If you have been following my blog then you will know that I am going through some tough battles at the moment. I am in the process of finding out if I have Chronic Fatigue Syndrome and Fibromyalgia (twelve month waiting list for the local fatigue clinic – way to go NHS waiting times, only another possible nine months to wait). After having ruled out the majority of potential illnesses and disorders that a GP can exclude I am now going through the wonderful process of trying to find some way of managing the pain and fatigue so that I can function like a “normal” human.

My first crochet project

My first crochet project

Last time I wrote about My life, my journey… I was waiting to see my doctor again as I had been experiencing the worst flare I have ever had. The outcome was an increase of Gabapentin to 600mg per day and to go back on the Amitriptyline with a dose of 20mg per day (to help me stay asleep at night). Three weeks on and I am noticing a difference, I certainly hadn’t been feeling as tired as before, for the most part and the pain is more manageable than previously. However I am finding that most days I am maxing out on Paracetamol still (and the occasional Ibuprofen).

I forgot to keep up with the mild muscle & relaxation exercise techniques that I was going to try out, mainly due to the fact that my memory is shot to pieces and my brain seems more fuddled than I am used to. That is not to say I am not exercising though.  Over the past three weeks, I have managed to continue two regular garden stints (i.e watering, planting, pruning) a day and I have taken up crochet too (to keep me off Facebook and give me something constructive to do while recovering).
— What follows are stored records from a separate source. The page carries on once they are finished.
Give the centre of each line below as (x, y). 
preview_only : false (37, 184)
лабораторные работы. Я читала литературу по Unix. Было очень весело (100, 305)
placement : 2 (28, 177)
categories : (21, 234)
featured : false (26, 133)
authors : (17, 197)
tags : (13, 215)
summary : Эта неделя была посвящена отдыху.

I revived these flowers over the past month

I revived these flowers over the past month

Although I am doing my best to keep myself active, I have noticed a decline in my social interactions. I haven’t been out very much and I haven’t kept up with my favourite hobbies. The only socialising I have been doing is when people come over here to visit or via social networks and even that has been tough on the old grey cells. Which leads me to believe that the latest flare has left me feeling very fragile on an emotional level. I have been hiding away almost like a hermit trying to protect myself from the outside world and all its influences. But what help is that to me really? All it has done has begun to cause all the negative thought patterns to creep back into my mind. Such as feeling guilt about not keeping the home clean and tidy and not seeing friends, anxiety and panic about how to keep the bills paid, feelings of uselessness or failure that I am not doing right by my children. All the emotions that if not dealt with can push me the over the edge into the dark abyss of depression. Thankfully my close family are very understanding and see my internal battles on an daily basis and allow me / encourage me to speak out. This is what really helps to keep the depression at bay.

FODMAP foods

FODMAP foods

Saying that though, there has been a slight “plus” side to having rested so much over the past month. With the fatigue levels almost at “my normal” and the pain virtually manageable I have been able to concentrate more on my diet, that is the diet where I find foods that don’t make me feel unwell and discover the foods that will eventually make me thrive and put on a little more weight again. I have already been on a gluten free diet for 10 months but have recently been asked by the GP to try the FODMAP diet. I don’t know much about it other than it is meant to be a good one for IBS sufferers. Basically there are many good foods out there that aggravate the intestines & bowels. Anyway, what I have had to do is eliminate certain foods containing fructose, lactose and other words I cannot remember or spell. When I first read through the list of foods containing FODMAPs I was able to eliminate a very large proprtion of them as they were foods that I don’t have anyway, which pretty much left just lactose products and a few of my favourite fruits. So this month I have cut out milk and other dairy products… And what a change I have noticed. On the occasions where it has been pretty much unavoidable but to have milk in a hot drink, guess what? It has aggravated the IBS symptoms. Trouble is I now have to read every set of ingredients on everything I plan to eat which makes choosing some foods a mammoth task.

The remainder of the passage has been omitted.